◆ **Information provided**
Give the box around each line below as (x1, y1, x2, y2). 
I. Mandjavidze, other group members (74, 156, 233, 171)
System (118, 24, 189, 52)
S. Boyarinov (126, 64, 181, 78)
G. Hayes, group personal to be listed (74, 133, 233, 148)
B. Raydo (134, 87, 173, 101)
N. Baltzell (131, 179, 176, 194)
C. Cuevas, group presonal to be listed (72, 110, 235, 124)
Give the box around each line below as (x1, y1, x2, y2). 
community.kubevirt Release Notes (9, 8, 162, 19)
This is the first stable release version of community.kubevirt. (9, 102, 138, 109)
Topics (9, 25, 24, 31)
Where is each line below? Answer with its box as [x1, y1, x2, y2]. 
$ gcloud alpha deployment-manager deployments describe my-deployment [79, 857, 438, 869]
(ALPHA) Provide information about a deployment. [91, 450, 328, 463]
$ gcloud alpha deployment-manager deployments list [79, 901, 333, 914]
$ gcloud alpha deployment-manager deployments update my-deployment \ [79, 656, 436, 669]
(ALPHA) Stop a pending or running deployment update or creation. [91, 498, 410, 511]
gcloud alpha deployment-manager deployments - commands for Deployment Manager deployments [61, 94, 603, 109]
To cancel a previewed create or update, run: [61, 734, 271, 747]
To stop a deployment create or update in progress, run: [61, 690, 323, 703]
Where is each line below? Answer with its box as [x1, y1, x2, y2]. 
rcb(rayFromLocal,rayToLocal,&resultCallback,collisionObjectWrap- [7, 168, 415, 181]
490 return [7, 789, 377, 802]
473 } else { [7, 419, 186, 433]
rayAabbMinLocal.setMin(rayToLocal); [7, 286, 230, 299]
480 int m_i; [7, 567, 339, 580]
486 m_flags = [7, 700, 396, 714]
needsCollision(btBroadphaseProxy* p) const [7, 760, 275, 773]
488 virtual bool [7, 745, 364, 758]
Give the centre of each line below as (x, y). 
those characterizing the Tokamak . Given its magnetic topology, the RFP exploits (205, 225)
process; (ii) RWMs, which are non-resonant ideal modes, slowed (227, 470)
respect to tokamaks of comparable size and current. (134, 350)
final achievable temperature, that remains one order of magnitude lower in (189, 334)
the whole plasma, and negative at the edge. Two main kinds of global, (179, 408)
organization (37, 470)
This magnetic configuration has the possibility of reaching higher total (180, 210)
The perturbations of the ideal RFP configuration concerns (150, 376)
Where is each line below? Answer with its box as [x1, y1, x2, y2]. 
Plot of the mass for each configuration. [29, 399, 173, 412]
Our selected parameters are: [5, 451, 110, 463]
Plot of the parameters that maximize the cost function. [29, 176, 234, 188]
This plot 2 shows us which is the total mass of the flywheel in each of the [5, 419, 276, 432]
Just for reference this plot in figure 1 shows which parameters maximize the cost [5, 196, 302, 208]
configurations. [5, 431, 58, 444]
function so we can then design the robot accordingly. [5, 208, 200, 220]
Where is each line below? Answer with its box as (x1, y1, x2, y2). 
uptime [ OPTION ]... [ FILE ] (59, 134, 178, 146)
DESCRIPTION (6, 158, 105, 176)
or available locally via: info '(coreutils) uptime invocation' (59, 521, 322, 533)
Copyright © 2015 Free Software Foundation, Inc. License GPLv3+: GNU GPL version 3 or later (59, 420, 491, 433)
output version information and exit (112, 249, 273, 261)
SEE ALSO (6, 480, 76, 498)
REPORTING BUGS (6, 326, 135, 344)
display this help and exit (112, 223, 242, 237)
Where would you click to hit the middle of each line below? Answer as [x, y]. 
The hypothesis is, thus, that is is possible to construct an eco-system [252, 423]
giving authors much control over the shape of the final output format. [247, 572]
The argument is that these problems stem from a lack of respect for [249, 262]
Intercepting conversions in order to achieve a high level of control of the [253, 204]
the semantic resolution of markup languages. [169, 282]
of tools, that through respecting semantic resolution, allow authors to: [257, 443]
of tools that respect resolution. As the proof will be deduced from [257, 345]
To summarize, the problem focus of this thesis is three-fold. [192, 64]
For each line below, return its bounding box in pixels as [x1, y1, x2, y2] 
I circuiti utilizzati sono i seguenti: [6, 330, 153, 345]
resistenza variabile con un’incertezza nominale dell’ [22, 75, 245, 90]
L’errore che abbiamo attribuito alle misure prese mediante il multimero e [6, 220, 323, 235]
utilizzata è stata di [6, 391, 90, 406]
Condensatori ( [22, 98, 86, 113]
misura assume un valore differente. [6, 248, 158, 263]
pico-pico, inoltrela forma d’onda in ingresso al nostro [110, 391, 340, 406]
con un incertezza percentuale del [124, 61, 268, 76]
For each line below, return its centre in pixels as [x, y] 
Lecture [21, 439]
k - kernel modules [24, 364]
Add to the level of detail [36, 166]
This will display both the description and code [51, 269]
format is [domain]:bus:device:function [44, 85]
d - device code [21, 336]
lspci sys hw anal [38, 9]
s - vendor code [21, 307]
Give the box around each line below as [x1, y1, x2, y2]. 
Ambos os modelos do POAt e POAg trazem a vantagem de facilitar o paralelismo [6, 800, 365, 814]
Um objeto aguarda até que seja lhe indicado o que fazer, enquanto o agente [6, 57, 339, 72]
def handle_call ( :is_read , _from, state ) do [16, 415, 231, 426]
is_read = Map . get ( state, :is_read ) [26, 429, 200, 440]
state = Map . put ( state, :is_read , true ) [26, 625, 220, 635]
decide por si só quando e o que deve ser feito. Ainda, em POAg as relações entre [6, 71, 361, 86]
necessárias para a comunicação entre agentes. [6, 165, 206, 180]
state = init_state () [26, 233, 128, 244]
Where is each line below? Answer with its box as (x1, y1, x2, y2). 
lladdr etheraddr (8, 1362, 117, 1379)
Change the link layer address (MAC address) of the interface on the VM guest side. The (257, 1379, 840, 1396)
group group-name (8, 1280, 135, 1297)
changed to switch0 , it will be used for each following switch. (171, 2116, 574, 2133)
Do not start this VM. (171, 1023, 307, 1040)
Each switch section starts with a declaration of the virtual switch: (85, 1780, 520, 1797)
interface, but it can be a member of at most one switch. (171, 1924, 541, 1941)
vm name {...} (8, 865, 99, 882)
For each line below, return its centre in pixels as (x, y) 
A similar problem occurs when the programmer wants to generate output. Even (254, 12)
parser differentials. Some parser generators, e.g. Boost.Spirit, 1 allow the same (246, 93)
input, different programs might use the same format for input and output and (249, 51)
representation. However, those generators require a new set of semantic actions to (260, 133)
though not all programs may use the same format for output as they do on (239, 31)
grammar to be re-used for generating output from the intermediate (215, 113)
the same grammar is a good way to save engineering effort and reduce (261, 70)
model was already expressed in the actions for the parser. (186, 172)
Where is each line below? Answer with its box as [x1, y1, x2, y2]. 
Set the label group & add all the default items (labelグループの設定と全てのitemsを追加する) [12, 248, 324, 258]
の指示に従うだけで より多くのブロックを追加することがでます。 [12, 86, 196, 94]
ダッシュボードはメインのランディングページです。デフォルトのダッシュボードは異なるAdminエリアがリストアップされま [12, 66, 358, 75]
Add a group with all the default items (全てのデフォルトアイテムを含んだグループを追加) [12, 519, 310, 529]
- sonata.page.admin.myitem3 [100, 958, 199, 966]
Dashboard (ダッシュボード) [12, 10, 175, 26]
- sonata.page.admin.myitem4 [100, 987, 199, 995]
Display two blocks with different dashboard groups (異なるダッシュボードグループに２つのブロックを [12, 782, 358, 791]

◆ **Exercise requirements**
Considering only the material above, set down every line from the one with "the semantic resolution" to the one with "Do not start this VM. (171, 1023, 307, 1040)", inclusive, exactly as written.

◆ **Completed task**
the semantic resolution of markup languages. [169, 282]
of tools, that through respecting semantic resolution, allow authors to: [257, 443]
of tools that respect resolution. As the proof will be deduced from [257, 345]
To summarize, the problem focus of this thesis is three-fold. [192, 64]
For each line below, return its bounding box in pixels as [x1, y1, x2, y2] 
I circuiti utilizzati sono i seguenti: [6, 330, 153, 345]
resistenza variabile con un’incertezza nominale dell’ [22, 75, 245, 90]
L’errore che abbiamo attribuito alle misure prese mediante il multimero e [6, 220, 323, 235]
utilizzata è stata di [6, 391, 90, 406]
Condensatori ( [22, 98, 86, 113]
misura assume un valore differente. [6, 248, 158, 263]
pico-pico, inoltrela forma d’onda in ingresso al nostro [110, 391, 340, 406]
con un incertezza percentuale del [124, 61, 268, 76]
For each line below, return its centre in pixels as [x, y] 
Lecture [21, 439]
k - kernel modules [24, 364]
Add to the level of detail [36, 166]
This will display both the description and code [51, 269]
format is [domain]:bus:device:function [44, 85]
d - device code [21, 336]
lspci sys hw anal [38, 9]
s - vendor code [21, 307]
Give the box around each line below as [x1, y1, x2, y2]. 
Ambos os modelos do POAt e POAg trazem a vantagem de facilitar o paralelismo [6, 800, 365, 814]
Um objeto aguarda até que seja lhe indicado o que fazer, enquanto o agente [6, 57, 339, 72]
def handle_call ( :is_read , _from, state ) do [16, 415, 231, 426]
is_read = Map . get ( state, :is_read ) [26, 429, 200, 440]
state = Map . put ( state, :is_read , true ) [26, 625, 220, 635]
decide por si só quando e o que deve ser feito. Ainda, em POAg as relações entre [6, 71, 361, 86]
necessárias para a comunicação entre agentes. [6, 165, 206, 180]
state = init_state () [26, 233, 128, 244]
Where is each line below? Answer with its box as (x1, y1, x2, y2). 
lladdr etheraddr (8, 1362, 117, 1379)
Change the link layer address (MAC address) of the interface on the VM guest side. The (257, 1379, 840, 1396)
group group-name (8, 1280, 135, 1297)
changed to switch0 , it will be used for each following switch. (171, 2116, 574, 2133)
Do not start this VM. (171, 1023, 307, 1040)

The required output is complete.